Transfer öğrencisi sadece bu sözleri mırıldadı, ve başka hiçbir şey demedi.



“Aman tanrım! Çok etkileyici!”

Bunu oldukça yüksek sesle söyleyen, yanımda oturan arkadaşım Haruaki Usui. Dersin hala devam etmesine rağmen bunu yapıp kuvvetle arkama vurdu.

Haruaki? Yani, canım baya acıdı, ve sınıf arkadaşlarımızın bakışları da oldukça utandırıcı…

Haruaki çoktan sınıfın arka tarafına, transfer öğrenci, Aya Otonashi’nin oturduğu yere doğru bakıyordu.

“Gözlerimiz bir araya geldi! Çok etkileyi bu!

“Yani, ona dönüp baktığında gözlerinizin buluşması doğal tabi.”

“Hoshii, bu KADER!”

Bir dakika, ne? Kader mi?

“Her neyse, çok fazla güzel! Kesin rahatlıkla dünya borsasında sanat çalışması olarak kabul edilebilir… ve ardından ulusal hazine olarak tanınır. Ah, benim için artık çok geç, kalbim çoktan çalındı… Ona aşkımı ilan edeceğim.”

Çok hızlı!!

Zil çaldı. Kalkıp öğretmenimize eğdikten sonra, Haruaki oturmaya kalkışmadan doğruca Otonashi-san’a gitti.

“Aya Otonashi-san! Sana ilk görüşte aşık oldum. Seni seviyorum!”

Oha, gerçekten de itiraf ediyor.

Otonashi-san’ın cevabını duyamıyorum ama Haruaki’nin suratından hemen anlaşılıyor. Ehm, hayır… suratına bakmak bile gerekmiyor.

Haruaki geri geldi ve sıramın önünde durdu.

“Saçmalık… Ben mi yüzüstü bırakıldım?”

İtirafının başaracağını mı düşünmüştü..? Ciddi gözüktüğü için bir o kadar korkunç.

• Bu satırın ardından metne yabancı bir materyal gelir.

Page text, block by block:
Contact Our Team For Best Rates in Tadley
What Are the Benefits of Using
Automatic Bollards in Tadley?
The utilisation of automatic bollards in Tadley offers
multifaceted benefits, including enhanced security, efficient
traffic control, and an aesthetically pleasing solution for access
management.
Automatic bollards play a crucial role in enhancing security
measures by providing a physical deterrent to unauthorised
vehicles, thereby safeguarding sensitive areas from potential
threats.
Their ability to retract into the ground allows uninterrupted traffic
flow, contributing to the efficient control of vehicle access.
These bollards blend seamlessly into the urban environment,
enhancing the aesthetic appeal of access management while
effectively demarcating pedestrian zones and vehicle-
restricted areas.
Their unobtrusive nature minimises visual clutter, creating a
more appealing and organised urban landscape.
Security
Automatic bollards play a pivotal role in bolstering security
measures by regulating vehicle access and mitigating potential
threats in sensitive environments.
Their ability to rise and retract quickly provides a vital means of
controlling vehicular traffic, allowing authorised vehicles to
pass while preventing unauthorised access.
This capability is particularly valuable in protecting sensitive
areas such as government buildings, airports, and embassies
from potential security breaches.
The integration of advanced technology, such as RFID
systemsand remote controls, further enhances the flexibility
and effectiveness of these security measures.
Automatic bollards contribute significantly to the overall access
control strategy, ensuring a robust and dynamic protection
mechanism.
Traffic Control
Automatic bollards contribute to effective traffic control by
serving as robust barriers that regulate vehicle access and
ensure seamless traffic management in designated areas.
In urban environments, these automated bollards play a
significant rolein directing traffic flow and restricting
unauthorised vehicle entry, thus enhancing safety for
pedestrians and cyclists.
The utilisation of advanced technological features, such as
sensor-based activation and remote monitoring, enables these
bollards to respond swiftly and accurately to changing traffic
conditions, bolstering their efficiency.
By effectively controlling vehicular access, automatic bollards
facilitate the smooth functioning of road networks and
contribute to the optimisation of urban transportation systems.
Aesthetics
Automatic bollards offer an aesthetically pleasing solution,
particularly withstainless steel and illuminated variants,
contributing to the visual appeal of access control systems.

“Belli değil miydi? Yok yerde ona itiraf etmek onu sadece rahatsız eder!”

“Hm, anladım. O halde, tekrar itiraf ederim. Ama bir dahaki sefere, bu kadar ani bir şekilde yapmam! Hislerim elbet bir gün ona ulaşacak!”

Bir yandan iyimser düşünce şekli neredeyse gıpta edilebilir, ama diğer yandan bundan kaçınmayı tercih ederdim.

“Eğleniyormusunuz? Beni gerçekten güzel eğlendiriyorsunuz, ama kızlar sizi ciddi anlamda küçümsüyor.”

Daiya bize bu sözlerle katıldı.

“Hee?! Sadece Haruaki küçümsenilmiyor mu?!”

“Yok, seni de küçümsüyorlar. Kızlar sizi kafadar olarak sayıyor.”

“Vay, demek benimle kafadar olmak? Büyük şeref bu! Öyle değil mi Hoshii?”

Ş-Şeref hariç her şey…

“Onu bi kenara bırakalım şimdi, Daiyan, sen bile ona hamle yapmak isterdin, değil mi?”

Haruaki Daiya’yı dürttü. Daiya’ya böyle bir şey korkusuzca yapabiliyor, muhtemelen çocukluk arkadaşları oldukları için. Ya da belki de sonuçları aldırmadan, atılgan bir şekilde davrandığındandır…

Daiya iç çekip hemen cevap verdi.

“Hiç de bile.”

“İmkansız! Öyleyse kim seni etkileyebilir Daiyan?”

“Otonashi-san’ın görünüşünden dolayı kalbimin daha hızlı çarpması mühim değil. Güzelliğini kabul etmek zorunda olabilirim, ama ona asılma arzum hiç yok.”

“Haa..?”

“Haruaki, hiç anlamıyorsun değil mi? Yani, tabi ki böyle düşünceleri senin gibi bir hayvanın anlaması imkansız. Sen sadece içgüdülerine göre hareket eden ve güzel gözüken herhangi bir kızı kabul edecek bir hayvansın.”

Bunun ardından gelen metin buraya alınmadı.